Subscription Model Pays Off for Adobe's Creative Suite
Adobe’s move toward a subscription-based model appears to be paying off, as it seems the Photoshop and Acrobat maker has raised its full-year adjusted earnings forecast, reporting first-quarter results that surpassed Wall Street estimates. Adobe’s Creative Cloud, which launched last year with Creative Suite 6, allows member to subscribe to Creative Suite applications such as Photoshop, Illustrator, and Dreamweaver. Subscribers can access the content they create across a variety of devices, including iPhones and iPads. Adobe says its Creative Cloud subscriber tally now exceeds 500,000 paid individual members, with more than two million free and trial memberships.
According to Reuters
, Adobe added 153,000 net paid subscriptions. By the end of the year, Adobe expected to hit 1.25 million paid subscriptions. The company’s subscription revenue has more than doubled to $224.3 million. The move to subscriptions results in lower short-term revenue, since fees are collected on a monthly basis instead of an upfront one-time payment. Adobe has managed to raise its full-year adjusted earnings forecast to $1.45 per share, up from $1.40 per share, all off the success of Creative Cloud. Analysts had predicted about $1.41 per share with Adobe now forecasting full-year revenue of about $4.1 billion.

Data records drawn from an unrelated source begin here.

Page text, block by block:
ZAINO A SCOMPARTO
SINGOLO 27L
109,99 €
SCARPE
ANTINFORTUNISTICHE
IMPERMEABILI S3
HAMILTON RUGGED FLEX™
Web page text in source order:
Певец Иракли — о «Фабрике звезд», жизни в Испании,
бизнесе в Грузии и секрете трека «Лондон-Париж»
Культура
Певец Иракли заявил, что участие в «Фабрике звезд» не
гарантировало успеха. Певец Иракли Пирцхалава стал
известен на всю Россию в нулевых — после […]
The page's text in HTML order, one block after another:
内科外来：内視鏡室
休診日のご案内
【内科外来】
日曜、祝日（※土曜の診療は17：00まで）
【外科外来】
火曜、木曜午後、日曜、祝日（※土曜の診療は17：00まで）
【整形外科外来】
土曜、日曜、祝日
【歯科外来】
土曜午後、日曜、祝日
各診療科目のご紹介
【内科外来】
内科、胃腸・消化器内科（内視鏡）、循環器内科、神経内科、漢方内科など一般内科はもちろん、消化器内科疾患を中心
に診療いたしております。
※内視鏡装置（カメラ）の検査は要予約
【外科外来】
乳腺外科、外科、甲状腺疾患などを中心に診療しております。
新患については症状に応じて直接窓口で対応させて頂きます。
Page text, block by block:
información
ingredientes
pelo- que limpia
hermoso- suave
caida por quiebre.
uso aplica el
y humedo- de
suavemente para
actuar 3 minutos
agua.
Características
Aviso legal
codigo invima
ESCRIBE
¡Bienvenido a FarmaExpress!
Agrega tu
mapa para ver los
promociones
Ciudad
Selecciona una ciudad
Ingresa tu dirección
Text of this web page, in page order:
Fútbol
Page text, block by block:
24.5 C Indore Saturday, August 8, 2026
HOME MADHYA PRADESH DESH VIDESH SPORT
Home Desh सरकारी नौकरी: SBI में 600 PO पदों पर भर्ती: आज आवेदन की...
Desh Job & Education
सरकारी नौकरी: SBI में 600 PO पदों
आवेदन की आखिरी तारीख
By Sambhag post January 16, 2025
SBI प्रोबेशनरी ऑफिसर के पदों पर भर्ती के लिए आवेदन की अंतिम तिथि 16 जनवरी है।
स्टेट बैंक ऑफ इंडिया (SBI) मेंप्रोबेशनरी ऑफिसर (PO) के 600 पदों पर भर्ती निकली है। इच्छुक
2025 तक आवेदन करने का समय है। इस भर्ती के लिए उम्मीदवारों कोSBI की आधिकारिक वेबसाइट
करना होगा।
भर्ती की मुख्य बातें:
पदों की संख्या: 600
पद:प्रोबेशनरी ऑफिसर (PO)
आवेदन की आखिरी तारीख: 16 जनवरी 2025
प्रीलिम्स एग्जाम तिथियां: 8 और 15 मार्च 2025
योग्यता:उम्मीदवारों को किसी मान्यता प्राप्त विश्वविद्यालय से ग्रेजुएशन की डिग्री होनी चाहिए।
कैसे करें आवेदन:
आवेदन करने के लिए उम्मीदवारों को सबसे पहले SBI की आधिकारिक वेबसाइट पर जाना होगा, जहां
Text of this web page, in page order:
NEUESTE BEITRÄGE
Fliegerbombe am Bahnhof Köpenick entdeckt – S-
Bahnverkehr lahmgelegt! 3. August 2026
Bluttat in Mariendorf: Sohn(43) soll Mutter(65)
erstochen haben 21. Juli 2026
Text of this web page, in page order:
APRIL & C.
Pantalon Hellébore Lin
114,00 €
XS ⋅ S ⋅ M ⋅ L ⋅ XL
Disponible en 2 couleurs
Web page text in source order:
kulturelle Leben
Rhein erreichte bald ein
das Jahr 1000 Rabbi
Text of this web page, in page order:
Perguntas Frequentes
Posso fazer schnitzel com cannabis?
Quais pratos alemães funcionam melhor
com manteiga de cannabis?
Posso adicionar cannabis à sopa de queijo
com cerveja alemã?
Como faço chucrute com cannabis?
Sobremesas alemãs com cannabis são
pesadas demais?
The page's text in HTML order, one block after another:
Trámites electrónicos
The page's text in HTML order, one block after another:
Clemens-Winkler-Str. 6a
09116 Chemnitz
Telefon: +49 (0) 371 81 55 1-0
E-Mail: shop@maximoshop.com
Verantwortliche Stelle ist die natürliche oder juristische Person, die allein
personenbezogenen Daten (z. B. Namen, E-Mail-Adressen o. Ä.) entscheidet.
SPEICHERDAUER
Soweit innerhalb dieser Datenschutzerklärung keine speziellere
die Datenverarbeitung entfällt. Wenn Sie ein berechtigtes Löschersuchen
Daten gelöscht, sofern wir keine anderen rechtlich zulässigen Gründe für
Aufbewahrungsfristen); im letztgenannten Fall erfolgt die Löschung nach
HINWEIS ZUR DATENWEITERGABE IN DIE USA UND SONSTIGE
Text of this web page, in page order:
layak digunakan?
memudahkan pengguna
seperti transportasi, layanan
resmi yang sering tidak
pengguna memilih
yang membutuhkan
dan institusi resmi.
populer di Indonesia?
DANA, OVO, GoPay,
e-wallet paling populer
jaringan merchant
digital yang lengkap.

The financial news come in relatively close to the news of Adobe confirmed CTO Kevin Lynch’s departure. Lynch will be moving to Apple, a company Lynch has previously clashed with over its refusal to include support for Adobe’s Flash standard on the popular iOS platform, a stance that led to the extinction of Flash on modern mobile platforms. Lynch will be joining Apple as a president of technology, reporting to Senior Vice President, Bob Mansfield.